### What is expected
A faithful copy of the data, pictures omitted, is the required answer.
****************************************
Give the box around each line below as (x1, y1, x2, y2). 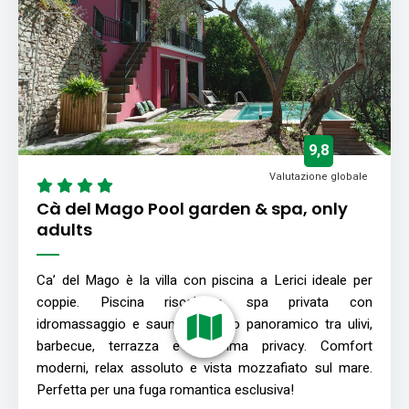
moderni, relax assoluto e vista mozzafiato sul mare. (37, 357, 372, 378)
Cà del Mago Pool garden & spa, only (37, 196, 348, 220)
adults (37, 217, 92, 241)
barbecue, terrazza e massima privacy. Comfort (37, 335, 372, 356)
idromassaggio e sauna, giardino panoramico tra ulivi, (37, 313, 372, 334)
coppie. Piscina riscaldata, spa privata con (37, 291, 372, 312)
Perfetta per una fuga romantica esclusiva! (37, 379, 294, 400)
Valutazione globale (269, 168, 368, 184)
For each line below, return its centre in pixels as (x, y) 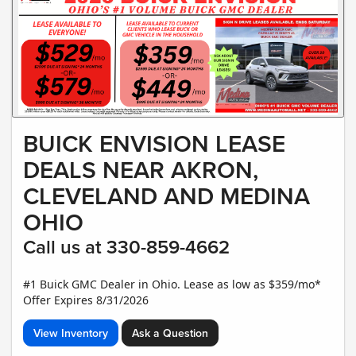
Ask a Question (170, 333)
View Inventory (71, 333)
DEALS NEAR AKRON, (141, 170)
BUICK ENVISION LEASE (154, 144)
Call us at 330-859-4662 (126, 247)
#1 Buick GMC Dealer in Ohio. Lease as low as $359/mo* (172, 284)
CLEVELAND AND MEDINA (166, 196)
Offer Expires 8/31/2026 (86, 300)
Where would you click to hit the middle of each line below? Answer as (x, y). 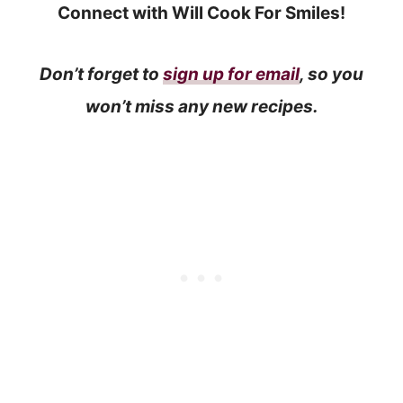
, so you (331, 74)
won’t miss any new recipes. (201, 106)
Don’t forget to (101, 74)
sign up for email (231, 74)
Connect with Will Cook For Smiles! (201, 13)
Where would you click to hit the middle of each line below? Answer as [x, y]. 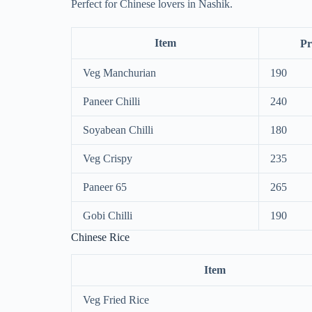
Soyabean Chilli [118, 130]
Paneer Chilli [111, 102]
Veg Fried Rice [116, 299]
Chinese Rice [100, 237]
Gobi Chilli [108, 216]
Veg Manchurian [119, 73]
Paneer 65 [105, 187]
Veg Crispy [108, 159]
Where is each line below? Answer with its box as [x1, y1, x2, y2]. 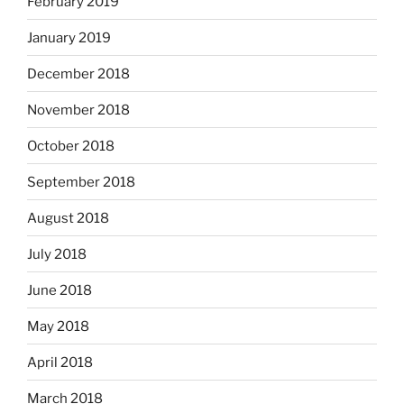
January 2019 [27, 29, 111, 46]
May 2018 [27, 317, 89, 335]
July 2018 [27, 245, 87, 262]
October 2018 [27, 137, 115, 154]
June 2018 [27, 281, 92, 298]
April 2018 [27, 353, 93, 371]
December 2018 [27, 65, 130, 82]
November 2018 [27, 101, 130, 118]
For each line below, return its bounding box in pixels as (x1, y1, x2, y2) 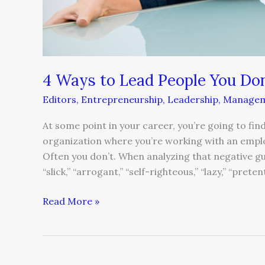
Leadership (167, 93, 218, 106)
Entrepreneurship (81, 93, 163, 106)
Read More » (43, 195, 99, 208)
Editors (43, 93, 76, 106)
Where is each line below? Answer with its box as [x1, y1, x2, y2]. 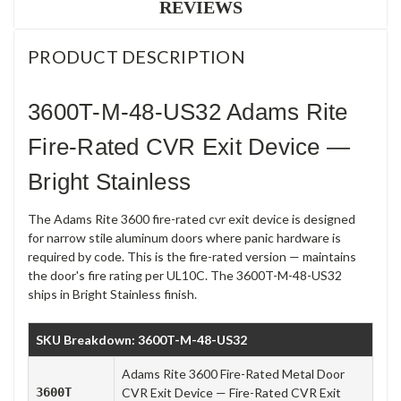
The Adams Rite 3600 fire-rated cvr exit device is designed [28, 210, 355, 226]
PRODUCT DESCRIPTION [28, 46, 245, 68]
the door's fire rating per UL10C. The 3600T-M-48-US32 [28, 267, 342, 283]
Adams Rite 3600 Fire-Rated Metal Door [122, 365, 345, 381]
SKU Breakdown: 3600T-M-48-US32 [36, 331, 247, 347]
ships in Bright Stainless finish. [28, 286, 197, 302]
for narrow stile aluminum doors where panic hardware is [28, 229, 341, 245]
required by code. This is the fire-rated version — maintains [28, 248, 356, 264]
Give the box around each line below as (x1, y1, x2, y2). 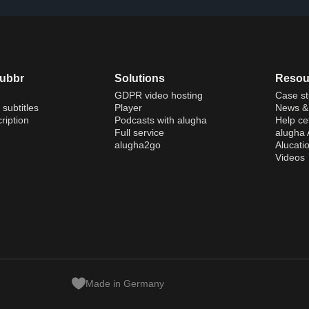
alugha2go (114, 139, 161, 150)
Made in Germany (85, 277, 164, 289)
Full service (114, 126, 164, 138)
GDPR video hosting (114, 89, 203, 101)
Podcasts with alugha (114, 114, 207, 126)
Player (114, 101, 142, 113)
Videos (275, 151, 305, 163)
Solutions (114, 72, 165, 84)
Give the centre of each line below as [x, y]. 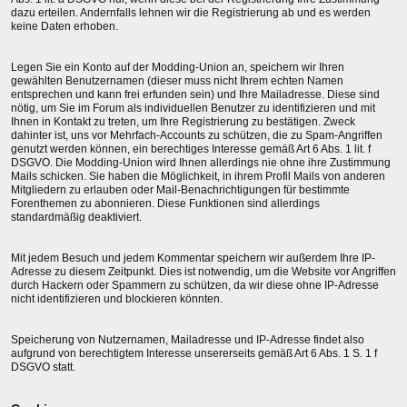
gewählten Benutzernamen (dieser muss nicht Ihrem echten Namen [177, 81]
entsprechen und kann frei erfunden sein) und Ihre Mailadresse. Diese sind [195, 95]
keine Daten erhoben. [65, 27]
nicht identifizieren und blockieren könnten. [117, 299]
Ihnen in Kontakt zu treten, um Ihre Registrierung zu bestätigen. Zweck [183, 122]
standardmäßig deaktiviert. [76, 218]
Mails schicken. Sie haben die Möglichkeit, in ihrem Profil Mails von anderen [198, 177]
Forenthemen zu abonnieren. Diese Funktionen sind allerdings [165, 204]
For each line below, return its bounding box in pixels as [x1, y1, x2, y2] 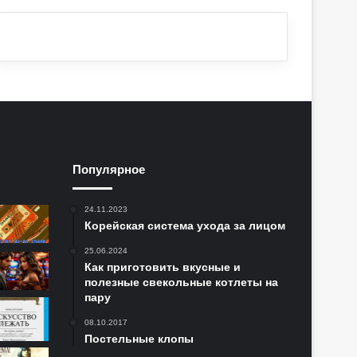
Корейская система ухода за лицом [84, 219, 285, 233]
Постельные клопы [84, 332, 194, 346]
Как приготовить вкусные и [84, 261, 241, 274]
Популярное [73, 163, 145, 177]
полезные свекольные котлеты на [84, 276, 278, 289]
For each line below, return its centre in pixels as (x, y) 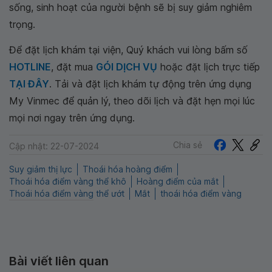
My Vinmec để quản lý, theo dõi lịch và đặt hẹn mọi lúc (132, 101)
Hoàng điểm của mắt (178, 182)
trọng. (22, 25)
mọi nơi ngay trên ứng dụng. (72, 118)
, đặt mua (73, 67)
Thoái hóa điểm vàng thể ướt (67, 194)
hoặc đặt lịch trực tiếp (209, 67)
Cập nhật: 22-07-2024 (54, 146)
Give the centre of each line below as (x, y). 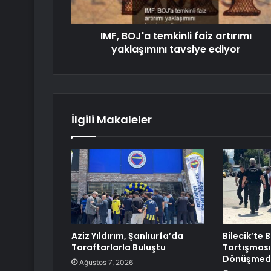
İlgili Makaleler (112, 120)
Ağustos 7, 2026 (106, 263)
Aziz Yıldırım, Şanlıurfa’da (127, 236)
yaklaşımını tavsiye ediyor (176, 50)
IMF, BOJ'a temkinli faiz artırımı (176, 36)
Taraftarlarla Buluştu (119, 248)
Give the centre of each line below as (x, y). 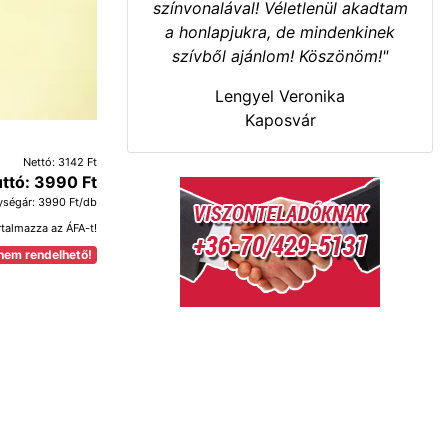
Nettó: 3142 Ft (60, 161)
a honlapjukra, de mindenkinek (280, 32)
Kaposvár (280, 120)
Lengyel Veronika (280, 96)
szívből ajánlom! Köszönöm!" (280, 56)
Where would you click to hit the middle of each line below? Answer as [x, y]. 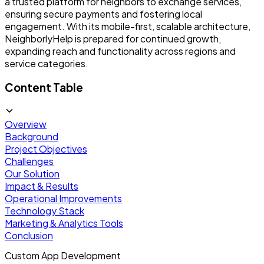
****************************************
### The answer
Give the box around each line below as (x1, y1, x2, y2). 
moderni, relax assoluto e vista mozzafiato sul mare. (37, 357, 372, 378)
Cà del Mago Pool garden & spa, only (37, 196, 348, 220)
adults (37, 217, 92, 241)
barbecue, terrazza e massima privacy. Comfort (37, 335, 372, 356)
idromassaggio e sauna, giardino panoramico tra ulivi, (37, 313, 372, 334)
coppie. Piscina riscaldata, spa privata con (37, 291, 372, 312)
Perfetta per una fuga romantica esclusiva! (37, 379, 294, 400)
Valutazione globale (269, 168, 368, 184)
For each line below, return its centre in pixels as (x, y) 
Ask a Question (170, 333)
View Inventory (71, 333)
DEALS NEAR AKRON, (141, 170)
BUICK ENVISION LEASE (154, 144)
Call us at 330-859-4662 (126, 247)
#1 Buick GMC Dealer in Ohio. Lease as low as $359/mo* (172, 284)
CLEVELAND AND MEDINA (166, 196)
Offer Expires 8/31/2026 (86, 300)
Where would you click to hit the middle of each line below? Answer as (x, y). 
, so you (331, 74)
won’t miss any new recipes. (201, 106)
Don’t forget to (101, 74)
sign up for email (231, 74)
Connect with Will Cook For Smiles! (201, 13)
Where would you click to hit the middle of each line below? Answer as [x, y]. 
Soyabean Chilli [118, 130]
Paneer Chilli [111, 102]
Veg Fried Rice [116, 299]
Chinese Rice [100, 237]
Gobi Chilli [108, 216]
Veg Manchurian [119, 73]
Paneer 65 [105, 187]
Veg Crispy [108, 159]
Where is each line below? Answer with its box as [x1, y1, x2, y2]. 
January 2019 [27, 29, 111, 46]
May 2018 [27, 317, 89, 335]
July 2018 [27, 245, 87, 262]
October 2018 [27, 137, 115, 154]
June 2018 [27, 281, 92, 298]
April 2018 [27, 353, 93, 371]
December 2018 [27, 65, 130, 82]
November 2018 [27, 101, 130, 118]
For each line below, return its bounding box in pixels as (x1, y1, x2, y2) 
Leadership (167, 93, 218, 106)
Entrepreneurship (81, 93, 163, 106)
Read More » (43, 195, 99, 208)
Editors (43, 93, 76, 106)
Where is each line below? Answer with its box as [x1, y1, x2, y2]. 
The Adams Rite 3600 fire-rated cvr exit device is designed [28, 210, 355, 226]
PRODUCT DESCRIPTION [28, 46, 245, 68]
the door's fire rating per UL10C. The 3600T-M-48-US32 [28, 267, 342, 283]
Adams Rite 3600 Fire-Rated Metal Door [122, 365, 345, 381]
SKU Breakdown: 3600T-M-48-US32 [36, 331, 247, 347]
ships in Bright Stainless finish. [28, 286, 197, 302]
for narrow stile aluminum doors where panic hardware is [28, 229, 341, 245]
required by code. This is the fire-rated version — maintains [28, 248, 356, 264]
Give the box around each line below as (x1, y1, x2, y2). 
alugha2go (114, 139, 161, 150)
Made in Germany (85, 277, 164, 289)
Full service (114, 126, 164, 138)
GDPR video hosting (114, 89, 203, 101)
Podcasts with alugha (114, 114, 207, 126)
Player (114, 101, 142, 113)
Videos (275, 151, 305, 163)
Solutions (114, 72, 165, 84)
Give the centre of each line below as [x, y]. 
gewählten Benutzernamen (dieser muss nicht Ihrem echten Namen [177, 81]
entsprechen und kann frei erfunden sein) und Ihre Mailadresse. Diese sind [195, 95]
keine Daten erhoben. [65, 27]
nicht identifizieren und blockieren könnten. [117, 299]
Ihnen in Kontakt zu treten, um Ihre Registrierung zu bestätigen. Zweck [183, 122]
standardmäßig deaktiviert. [76, 218]
Mails schicken. Sie haben die Möglichkeit, in ihrem Profil Mails von anderen [198, 177]
Forenthemen zu abonnieren. Diese Funktionen sind allerdings [165, 204]
For each line below, return its bounding box in pixels as [x1, y1, x2, y2] 
Корейская система ухода за лицом [84, 219, 285, 233]
Постельные клопы [84, 332, 194, 346]
Как приготовить вкусные и [84, 261, 241, 274]
Популярное [73, 163, 145, 177]
полезные свекольные котлеты на [84, 276, 278, 289]
For each line below, return its centre in pixels as (x, y) 
My Vinmec để quản lý, theo dõi lịch và đặt hẹn mọi lúc (132, 101)
Hoàng điểm của mắt (178, 182)
trọng. (22, 25)
mọi nơi ngay trên ứng dụng. (72, 118)
, đặt mua (73, 67)
Thoái hóa điểm vàng thể ướt (67, 194)
hoặc đặt lịch trực tiếp (209, 67)
Cập nhật: 22-07-2024 (54, 146)
Give the centre of each line below as (x, y). 
İlgili Makaleler (112, 120)
Ağustos 7, 2026 (106, 263)
Aziz Yıldırım, Şanlıurfa’da (127, 236)
yaklaşımını tavsiye ediyor (176, 50)
IMF, BOJ'a temkinli faiz artırımı (176, 36)
Taraftarlarla Buluştu (119, 248)
Give the centre of each line below as (x, y). 
Nettó: 3142 Ft (60, 161)
a honlapjukra, de mindenkinek (280, 32)
Kaposvár (280, 120)
Lengyel Veronika (280, 96)
szívből ajánlom! Köszönöm!" (280, 56)
Where would you click to hit the middle of each line below? Answer as [x, y]. 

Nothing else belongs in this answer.